Meenaxi: A Tale of Three Cities (or Meenaxi) is a 2004 Hindi film directed by M. F. Husain and starring Tabu, Kunal Kapoor and Raghuvir Yadav. The film is centered on Hyderabad novelist Nawab (Yadav) who is suffering from writer's block. After five years and no stories, Nawab comes across an unconventional muse, Meenaxi (Tabu). The three cities referred to in the title are Hyderabad, Jaisalmer and Prague. The film features an acclaimed score and soundtrack by A.R. Rahman.
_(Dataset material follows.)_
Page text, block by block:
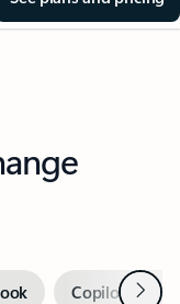
Copilot inNext

It is semi-autobiographical in some respects. There are allusions to Husain's own experiences with his muse, Madhuri Dixit, with whom he made his previous film, Gaja Gamini (2000). The film was screened in the Marché du Film section of the 2005 Cannes Film Festival.

Synopsis 
Nawab, a popular Hyderabadi novelist, is suffering from a classic case of writer's block. Five years have passed, and stories of substance seem to have dried up. Then, almost providentially, Nawab comes across a young woman named Meenaxi. She's enigmatic and individualistic – and not quite willing to perform the part of a passive muse. But that doesn't deter a rejuvenated Nawab from giving her different personae – she can be the mysterious perfume trader of Hyderabad, the exotic desert bloom of Jaisalmer or the orphaned Maria of Prague. Inexorably, she consolidates her command over the novelist. She dismisses his renewed attempts at writing as insubstantial and hackneyed, plunging him into a state of deeper despair. She is scathingly critical about his story and is amused by one of his characters, the lovelorn and awkward Kameshwar. Finally, as Nawab strives on a new page all over again, Meenaxi comments that perhaps the book is in vain. In any case, it is much too late. The writer must survive and live, if he can, without her support, inspiration and criticism.

Cast
 Tabu – Meenaxi
 Kunal Kapoor – Kameshwar Mathur
 Remo D'Souza – Kameshwar's Friend
 Raghuvir Yadav – Nawab
 Nadira Babbar – Khala / Masi

Soundtrack 

A. R. Rahman composed the music on lyrics written by Rahat Indori, M. F. Husain, and Sukhwinder Singh. The music for Meenaxi was released on 24 January 2004 creating great controversies regarding the song "Noor-Un-Ala" which had lyrics directly adapted from the Quran. The soundtrack of the movie got high appreciations from the critics. Rahman composed some of his career best songs for it. The background score was also composed by Rahman. Rahman goes completely into Qawwali rhythms for Hyderabad, a rustic, earthy, Arabic rhythms for Jaisalmer and a rich lavish strings for Prague and brings out the essence and cultures of the three cities through his enticing scores.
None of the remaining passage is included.